Die Kostbarkeiten, darunter der prachtvolle „Florentiner“-Diamant und persönliche Gegenstände von historischem Gewicht, befanden sich seit 1940 in einem versteckten Depot in Kanada. Die Habsburger hatten die Juwelen dorthin gebracht, als sie vor den Nazis fliehen mussten.
Habsburger-Schätze: Flucht, Geheimnisse und große Geschichte
Die jahrzehntelange Geheimhaltung der Sammlung geht auf Zita, die Witwe von Karl I., dem letzten Kaiser der Habsburger, zurück. Aufgrund ihrer Erfahrungen mit Verfolgung und Exil verfügte sie, dass die wertvollen Schmuckstücke erst ab 2022 wieder der Öffentlichkeit zugänglich gemacht werden dürfen. Auf ihren Wunsch hin blieb der Verbleib der Juwelen lange ein Rätsel – nun wurde es gelüftet.
Die Habsburger kündigten an, die Schmuckstücke schon bald in Kanada auszustellen, wo sie sicher untergebracht sind. Familienoberhaupt Karl Habsburg erklärte: „Damit kommen wir unserer kulturhistorischen Verantwortung nach.“ Bereits ein veröffentlichtes Foto der Sammlung weckt großes Interesse: Zu sehen sind diamantene Orden, funkelnde Broschen und kostbare Anhänger, deren Magie die Zeit überdauert zu haben scheint.
Die Habsburger und ihre geraubten Kronjuwelen
Die Bedeutung der jahrhundertealten Stücke ist für die Habsburger unbezahlbar. „Hier spielt die historische und kulturelle Bedeutung eine wesentliche und aus Sicht der Familie auch die einzige Rolle“, betonte ein Sprecher gegenüber der dpa. Der wirtschaftliche Wert der Sammlung wurde nicht genannt, vermutlich erreichen die Schätze jedoch Millionenhöhen.

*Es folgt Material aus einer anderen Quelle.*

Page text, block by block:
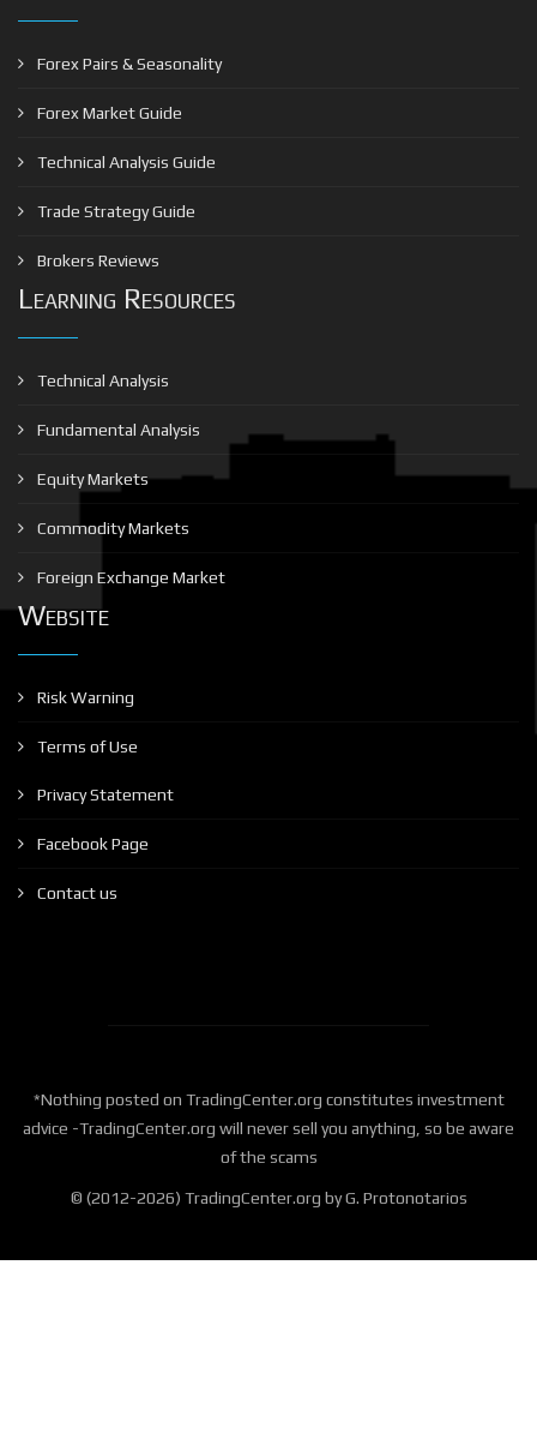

Der Verbleib dieser privaten Juwelen in Kanada hat auch rechtliche Gründe. Nach dem Ende der Monarchie im Jahr 1918 wurde die Familie Habsburg durch die österreichische Republik enteignet. Während die Kronjuwelen des Kaiserhauses Teil des Staatsbesitzes in Wien wurden, blieb die private Schmucksammlung den Habsburgern erhalten und konnte somit vor der Konfiszierung geschützt werden.
Die Geschichte dieser Juwelen reicht bis zu berühmten Habsburgerinnen wie Maria Theresia und Marie-Antoinette zurück. Sie zeugen von der glanzvollen Zeit einer europäischen Herrscherdynastie, deren Erbe nun erneut in den Fokus rückt. Mit der geplanten Ausstellung wird die spannende Vergangenheit lebendig. Es ist das erste Mal, dass die Habsburger ihre sagenumwobenen Juwelen so der Welt präsentieren. (mit dpa)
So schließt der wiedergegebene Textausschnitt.